Kisah Karomah Nyai Ceddir Sufi Perempuan dari Madura
Buah memang jatuh tak jauh dari pohonnya. Pencapaian juga tidak melihat dan didominasi jenis kelamin tertentu.
Ketika Sang Kuasa memilih hambaNya yang dikehendaki, maka jadilah. Bahkan seorang isteri juga bisa mendahului pencapaian sang suami. Seperti dalam konteks penghambaan yang paripurna dalam kisah di edisi kali ini.
Nyai Ceddir, nama seorang tokoh dalam rangkaian genealogi dinasti terakhir keraton Sumenep. Seorang tokoh perempuan di kawasan Len Tengnga alias Lenteng, yang kini menjadi salah satu nama kecamatan di Kabupaten Sumenep.
Nyai Ceddir seorang tokoh sufi perempuan, putri ulama besar Sumenep bernama Kiai Khatib Paddusan. Sekaligus cucu seorang ulama besar dan waliyullah besar bernama Pangeran Katandur.
Jika ditarik ke atas lagi, kakeknya, Pangeran Katandur adalah cucu Kangjeng Suhunan Kudus, salah satu tokoh Wali Sanga.
Isteri Salihah dan Penyabar
Nyai Ceddir dalam catatan silsilah keraton Sumenep, khususnya dinasti terakhir (1750-1929), disebut sebagai putri tertua Kiai Khatib Paddusan. Saudara mudanya, yaitu Kiai Ali alias Kiai Barangbang, merupakan peletak dasar ilmu tasauf di Madura Timur.
Nyai Ceddir menikah dengan Kiai Abdullah alias Kiai Tengnga. Nasab keduanya bertemu di Pangeran Katandur. Ibu Kiai Tengnga bernama Nyai Berrek, yaitu putri Kiai Khatib Pranggan. Kiai Pranggan ini saudara Kiai Khatib Paddusan. Keduanya sama-sama putra Pangeran Katandur.
Jika demikian, hubungan nasab Nyai Ceddir dan suaminya, cukup dekat. Nyai Ceddir masih saudara sepupu Nyai Berrek, ibu Kiai Tengnga.
Meski secara nasab lebih tinggi, namun Nyai Ceddir dikenal sebagai isteri yang taat dan sangat menghormati suaminya.
Dalam riwayat tutur, Nyai Ceddir juga dikenal sebagai isteri yang sangat sabar, khususnya dalam menghadapi karakter dan sifat sang suami.
Kisah Emas dan Taubat Sang Suami
Kiai Ceddir dan Nyai Ceddir bermukim di desa Lembung, Kecamatan Lenteng.

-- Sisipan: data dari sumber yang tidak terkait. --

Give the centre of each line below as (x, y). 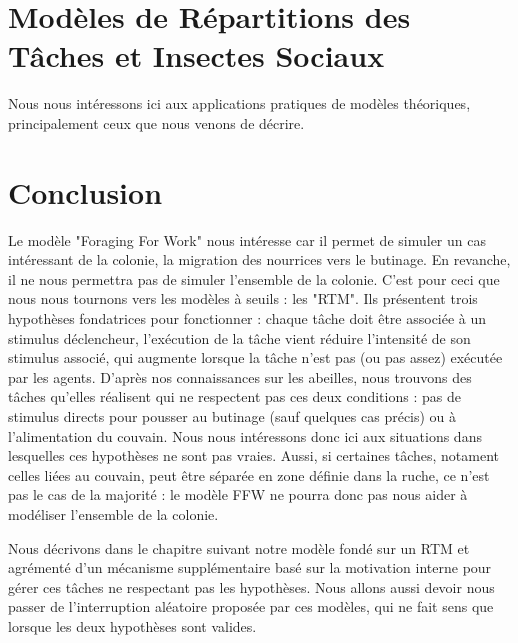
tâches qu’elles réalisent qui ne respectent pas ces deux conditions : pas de (234, 396)
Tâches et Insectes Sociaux (196, 55)
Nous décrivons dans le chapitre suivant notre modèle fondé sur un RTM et (239, 547)
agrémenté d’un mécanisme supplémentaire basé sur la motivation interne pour (250, 567)
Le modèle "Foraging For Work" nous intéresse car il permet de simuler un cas (247, 239)
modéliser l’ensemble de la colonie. (113, 513)
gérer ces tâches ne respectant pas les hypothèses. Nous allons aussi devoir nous (251, 586)
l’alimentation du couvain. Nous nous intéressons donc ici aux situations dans (245, 435)
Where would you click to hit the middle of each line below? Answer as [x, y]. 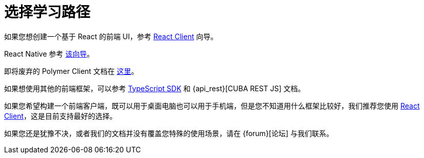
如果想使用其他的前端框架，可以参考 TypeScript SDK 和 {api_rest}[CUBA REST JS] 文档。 [155, 88]
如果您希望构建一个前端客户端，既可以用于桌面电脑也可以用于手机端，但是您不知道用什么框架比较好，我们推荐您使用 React [212, 106]
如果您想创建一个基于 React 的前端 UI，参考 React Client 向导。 [111, 36]
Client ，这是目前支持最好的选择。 [61, 116]
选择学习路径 [47, 12]
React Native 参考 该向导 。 [49, 54]
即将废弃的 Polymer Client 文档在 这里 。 [71, 71]
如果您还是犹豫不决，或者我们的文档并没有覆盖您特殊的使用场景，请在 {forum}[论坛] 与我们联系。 [169, 133]
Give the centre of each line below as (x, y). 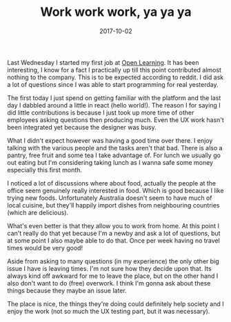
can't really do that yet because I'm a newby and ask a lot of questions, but (114, 233)
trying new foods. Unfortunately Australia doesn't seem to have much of (110, 198)
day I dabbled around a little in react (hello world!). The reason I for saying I (114, 105)
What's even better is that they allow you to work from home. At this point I (113, 225)
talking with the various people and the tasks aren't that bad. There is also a (115, 148)
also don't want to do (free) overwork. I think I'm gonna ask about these (109, 283)
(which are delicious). (38, 212)
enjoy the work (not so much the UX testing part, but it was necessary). (109, 311)
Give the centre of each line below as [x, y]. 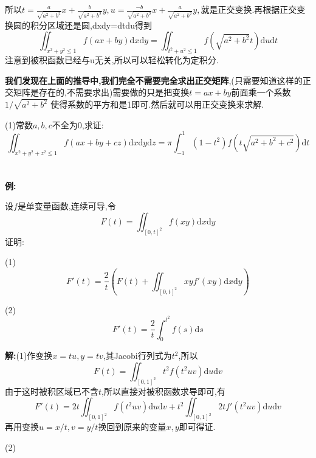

Meski berasal dari kalangan pemuka agama dan keluarga tokoh-tokoh ulama besar Sumenep, Kiai Ceddir dikisahkan memiliki kepribadian yang menyimpang dari syari’at Islam.
Di samping dikenal hedonis, beliau dikenal sebagai seorang yang dekat dengan kehidupan malam dan bergelimang maksiat. Minum minuman keras, main perempuan, dan berjudi merupakan kegemaran beliau sejak muda hingga menikah dan memiliki anak.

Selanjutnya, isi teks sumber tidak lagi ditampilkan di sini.